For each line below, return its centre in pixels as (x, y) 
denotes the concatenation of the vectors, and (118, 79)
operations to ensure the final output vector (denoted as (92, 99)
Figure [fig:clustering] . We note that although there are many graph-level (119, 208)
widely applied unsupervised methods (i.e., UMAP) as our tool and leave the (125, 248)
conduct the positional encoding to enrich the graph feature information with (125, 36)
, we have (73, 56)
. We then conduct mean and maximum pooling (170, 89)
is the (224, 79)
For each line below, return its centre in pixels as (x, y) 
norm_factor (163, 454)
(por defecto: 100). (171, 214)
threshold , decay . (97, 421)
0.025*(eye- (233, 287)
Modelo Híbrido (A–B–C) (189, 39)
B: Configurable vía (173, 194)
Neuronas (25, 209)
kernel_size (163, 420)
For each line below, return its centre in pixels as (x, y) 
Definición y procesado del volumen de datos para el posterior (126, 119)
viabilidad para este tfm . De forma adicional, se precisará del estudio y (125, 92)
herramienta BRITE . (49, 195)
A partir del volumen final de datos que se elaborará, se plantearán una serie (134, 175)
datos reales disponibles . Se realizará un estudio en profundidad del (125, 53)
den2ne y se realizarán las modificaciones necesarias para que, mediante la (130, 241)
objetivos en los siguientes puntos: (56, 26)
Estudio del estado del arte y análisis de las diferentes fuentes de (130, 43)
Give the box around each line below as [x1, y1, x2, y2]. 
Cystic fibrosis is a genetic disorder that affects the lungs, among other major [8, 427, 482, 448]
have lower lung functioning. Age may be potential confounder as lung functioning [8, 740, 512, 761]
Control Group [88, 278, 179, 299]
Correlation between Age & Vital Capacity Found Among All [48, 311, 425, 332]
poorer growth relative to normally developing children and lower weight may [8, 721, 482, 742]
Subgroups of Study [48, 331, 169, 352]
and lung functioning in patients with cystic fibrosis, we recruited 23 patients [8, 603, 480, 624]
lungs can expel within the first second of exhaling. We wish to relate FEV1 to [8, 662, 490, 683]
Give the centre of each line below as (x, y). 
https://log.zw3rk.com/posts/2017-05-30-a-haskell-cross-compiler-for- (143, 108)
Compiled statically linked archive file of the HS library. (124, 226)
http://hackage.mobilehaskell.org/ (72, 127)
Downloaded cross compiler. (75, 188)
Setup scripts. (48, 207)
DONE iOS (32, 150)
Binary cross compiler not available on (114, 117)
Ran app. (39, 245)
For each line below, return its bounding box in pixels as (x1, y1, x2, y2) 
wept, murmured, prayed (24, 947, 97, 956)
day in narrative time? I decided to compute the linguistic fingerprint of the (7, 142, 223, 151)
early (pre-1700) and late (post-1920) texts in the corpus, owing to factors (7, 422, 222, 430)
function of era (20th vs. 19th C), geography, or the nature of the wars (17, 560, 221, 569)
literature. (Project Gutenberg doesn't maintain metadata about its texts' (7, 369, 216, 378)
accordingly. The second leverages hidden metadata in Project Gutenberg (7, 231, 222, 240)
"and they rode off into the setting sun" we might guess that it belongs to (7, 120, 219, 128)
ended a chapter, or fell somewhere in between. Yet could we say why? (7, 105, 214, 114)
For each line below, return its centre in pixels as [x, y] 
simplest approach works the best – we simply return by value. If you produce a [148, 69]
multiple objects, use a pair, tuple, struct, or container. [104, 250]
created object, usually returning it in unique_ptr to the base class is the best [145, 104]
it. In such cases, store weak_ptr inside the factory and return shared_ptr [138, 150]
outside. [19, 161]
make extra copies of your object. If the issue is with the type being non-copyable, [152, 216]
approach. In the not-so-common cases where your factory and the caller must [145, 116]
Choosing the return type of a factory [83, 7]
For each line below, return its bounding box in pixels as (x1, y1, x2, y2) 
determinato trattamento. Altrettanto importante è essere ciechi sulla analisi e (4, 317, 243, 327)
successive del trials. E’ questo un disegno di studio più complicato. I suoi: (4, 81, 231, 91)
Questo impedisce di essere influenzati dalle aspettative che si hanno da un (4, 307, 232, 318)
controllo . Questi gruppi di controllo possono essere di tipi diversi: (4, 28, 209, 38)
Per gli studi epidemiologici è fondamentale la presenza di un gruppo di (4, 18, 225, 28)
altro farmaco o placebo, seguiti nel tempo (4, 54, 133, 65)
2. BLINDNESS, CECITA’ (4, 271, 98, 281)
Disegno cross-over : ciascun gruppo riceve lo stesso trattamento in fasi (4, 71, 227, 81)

· · · · ·

▶ Work instructions: For the listing above, state how many lines hold the string "compiler", giving the number alone.

▶ Task output: 3